_Task goal_
Each line of the entries below that includes "stunt" belongs in your answer.

* * *

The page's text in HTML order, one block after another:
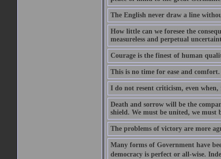
The English never draw a line
How little can we foresee the
measureless and perpetual
Courage is the finest of human
This is no time for ease and
I do not resent criticism, even
Death and sorrow will be the
shield. We must be united, we must
The problems of victory are more
Many forms of Government have
democracy is perfect or all-wise.
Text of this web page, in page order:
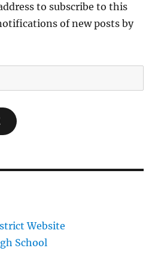
to subscribe to this
of new posts by
Website
School
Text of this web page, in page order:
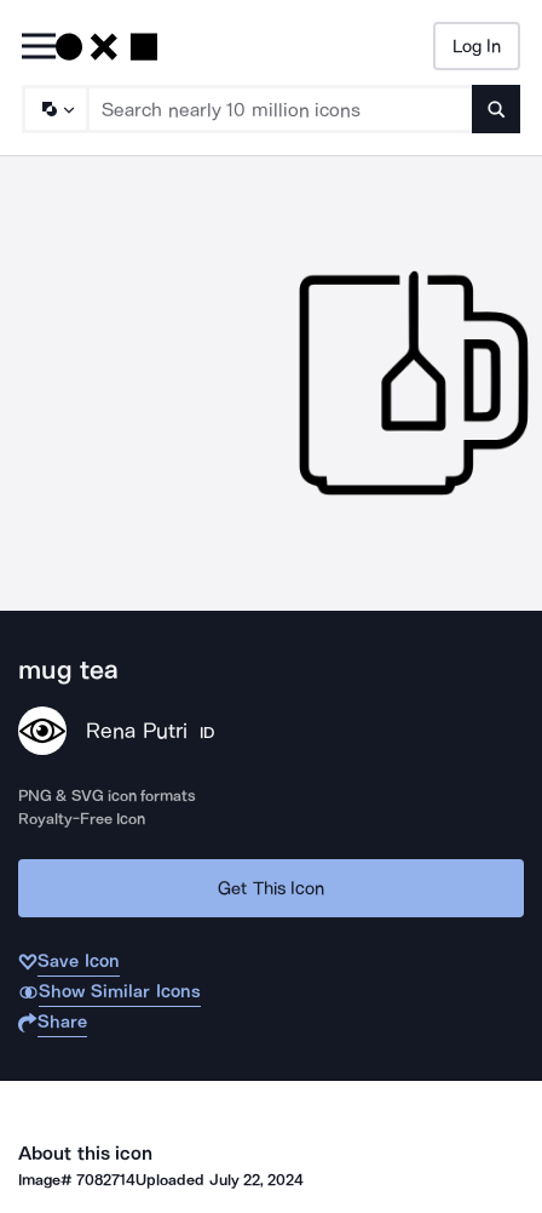
Log In
mug tea
Rena Putri ID
PNG & SVG icon formats
Royalty-Free Icon
Get This Icon
Save Icon
Show Similar Icons
Share
About this icon
Image#7082714Uploaded July 22, 2024
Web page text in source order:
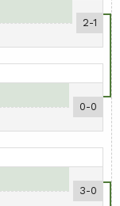
2-1
0-0
3-0
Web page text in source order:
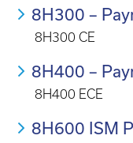
8H300 –
8H300 CE
8H400 –
8H400 ECE
8H600 ISM
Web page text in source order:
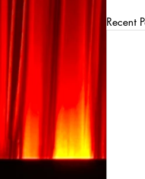
Recent
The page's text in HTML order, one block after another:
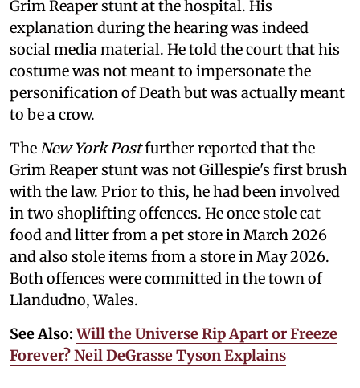
Grim Reaper stunt at the hospital. His
explanation during the hearing was indeed
social media material. He told the court that his
costume was not meant to impersonate the
personification of Death but was actually meant
to be a crow.
TheNew York Postfurther reported that the
Grim Reaper stunt was not Gillespie's first brush
with the law. Prior to this, he had been involved
in two shoplifting offences. He once stole cat
food and litter from a pet store in March 2026
and also stole items from a store in May 2026.
Both offences were committed in the town of
Llandudno, Wales.
See Also:Will the Universe Rip Apart or Freeze
Forever? Neil DeGrasse Tyson Explains
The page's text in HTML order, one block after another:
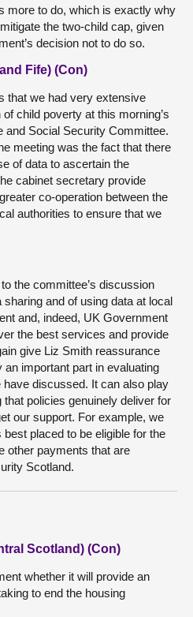
more to do, which is exactly why
the two-child cap, given
decision not to do so.
Fife) (Con)
that we had very extensive
child poverty at this morning’s
and Social Security Committee.
meeting was the fact that there
of data to ascertain the
cabinet secretary provide
co-operation between the
authorities to ensure that we
the committee’s discussion
and of using data at local
and, indeed, UK Government
the best services and provide
give Liz Smith reassurance
important part in evaluating
discussed. It can also play
policies genuinely deliver for
our support. For example, we
placed to be eligible for the
other payments that are
Scotland.
Scotland) (Con)
whether it will provide an
to end the housing
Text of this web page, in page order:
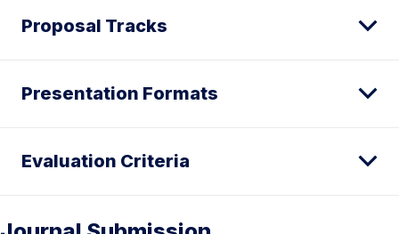
Proposal Tracks
Presentation Formats
Evaluation Criteria
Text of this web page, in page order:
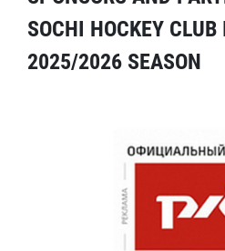
SOCHI HOCKEY
2025/2026 SEASON
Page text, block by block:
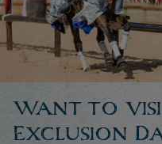
Want to
Exclusion
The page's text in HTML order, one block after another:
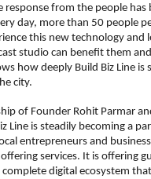
response from the people has
day, more than 50 people
this new technology and
studio can benefit them
how deeply Build Biz Line is
city.
of Founder Rohit Parmar
Line is steadily becoming a
entrepreneurs and
services. It is offering
digital ecosystem
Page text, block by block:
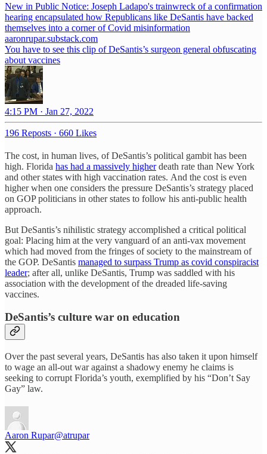
New in Public Notice: Joseph Ladapo's trainwreck of a confirmation
hearing encapsulated how Republicans like DeSantis have backed
themselves into a corner of Covid misinformation
aaronrupar.substack.com
You have to see this clip of DeSantis’s surgeon general obfuscating
about vaccines
4:15 PM · Jan 27, 2022
196 Reposts · 660 Likes
The cost, in human lives, of DeSantis’s political gambit has been
high. Florida has had a massively higherdeath rate than New York
and other states with high vaccination rates. And the cost is even
higher when one considers the pressure DeSantis’s strategy placed
on GOP politicians in other states to follow his anti-public health
approach.
But DeSantis’s nihilistic strategy accomplished a critical political
goal: Placing him at the very vanguard of an anti-vax movement
which had moved from the fringes of society to the mainstream of
the GOP. DeSantis managed to surpass Trump as covid conspiracist
leader; after all, unlike DeSantis, Trump was saddled with his
association with the development of the dreaded life-saving
vaccines.
DeSantis’s culture war on education
Over the past several years, DeSantis has also taken it upon himself
to wage an all-out war against a shadowy enemy he claims is
seeking to corrupt Florida’s youth, exemplified by his “Don’t Say
Gay” law.
Aaron Rupar@atrupar
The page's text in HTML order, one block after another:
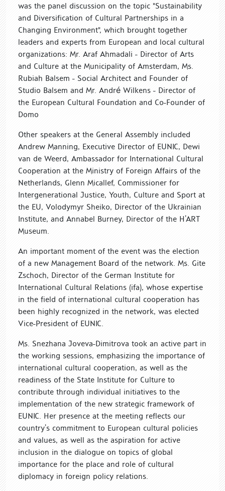
was the panel discussion on the topic "Sustainability
and Diversification of Cultural Partnerships in a
Changing Environment", which brought together
leaders and experts from European and local cultural
organizations: Mr. Araf Ahmadali - Director of Arts
and Culture at the Municipality of Amsterdam, Ms.
Rubiah Balsem - Social Architect and Founder of
Studio Balsem and Mr. André Wilkens - Director of
the European Cultural Foundation and Co-Founder of
Domo
Other speakers at the General Assembly included
Andrew Manning, Executive Director of EUNIC, Dewi
van de Weerd, Ambassador for International Cultural
Cooperation at the Ministry of Foreign Affairs of the
Netherlands, Glenn Micallef, Commissioner for
Intergenerational Justice, Youth, Culture and Sport at
the EU, Volodymyr Sheiko, Director of the Ukrainian
Institute, and Annabel Burney, Director of the H’ART
Museum.
An important moment of the event was the election
of a new Management Board of the network. Ms. Gite
Zschoch, Director of the German Institute for
International Cultural Relations (ifa), whose expertise
in the field of international cultural cooperation has
been highly recognized in the network, was elected
Vice-President of EUNIC.
Ms. Snezhana Joveva-Dimitrova took an active part in
the working sessions, emphasizing the importance of
international cultural cooperation, as well as the
readiness of the State Institute for Culture to
contribute through individual initiatives to the
implementation of the new strategic framework of
EUNIC. Her presence at the meeting reflects our
country’s commitment to European cultural policies
and values, as well as the aspiration for active
inclusion in the dialogue on topics of global
importance for the place and role of cultural
diplomacy in foreign policy relations.
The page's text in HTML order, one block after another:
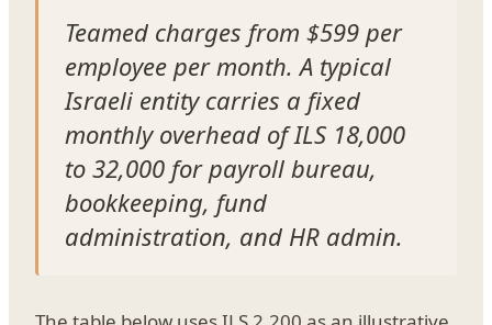
Teamed charges from $599 per
employee per month. A typical
Israeli entity carries a fixed
monthly overhead of ILS 18,000
to 32,000 for payroll bureau,
bookkeeping, fund
administration, and HR admin.
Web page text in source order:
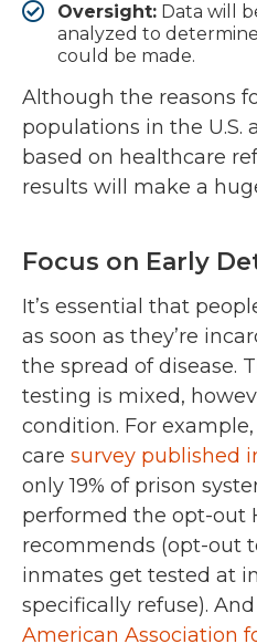
Oversight: Data will
analyzed to
could be made.
Although the reasons
populations in the U.S.
based on healthcare
results will make a
Focus on Early
It’s essential that
as soon as they’re
the spread of disease.
testing is mixed,
condition. For
care survey published
only 19% of prison
performed the opt-out
recommends (opt-out
inmates get tested at
specifically refuse).
American Association
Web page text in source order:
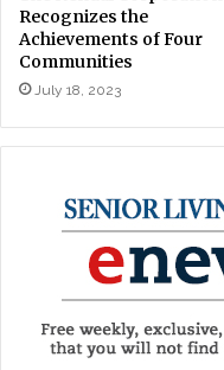
Recognizes the
Achievements of Four
Communities
July 18, 2023
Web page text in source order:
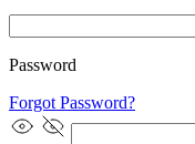
Password
Forgot Password?
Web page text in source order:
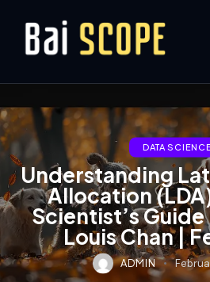
DATA
Understanding
Allocation
Scientist’s
Louis Chan |
ADMIN
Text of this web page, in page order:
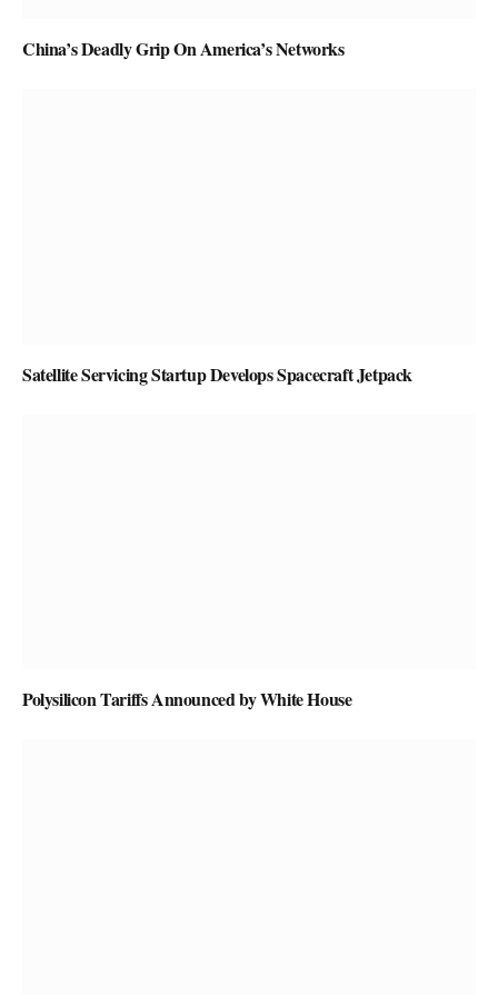
China’s Deadly Grip On America’s Networks
Satellite Servicing Startup Develops Spacecraft Jetpack
Polysilicon Tariffs Announced by White House

* * *

_Answer to the exercise_
Grim Reaper stunt at the hospital. His
Grim Reaper stunt was not Gillespie's first brush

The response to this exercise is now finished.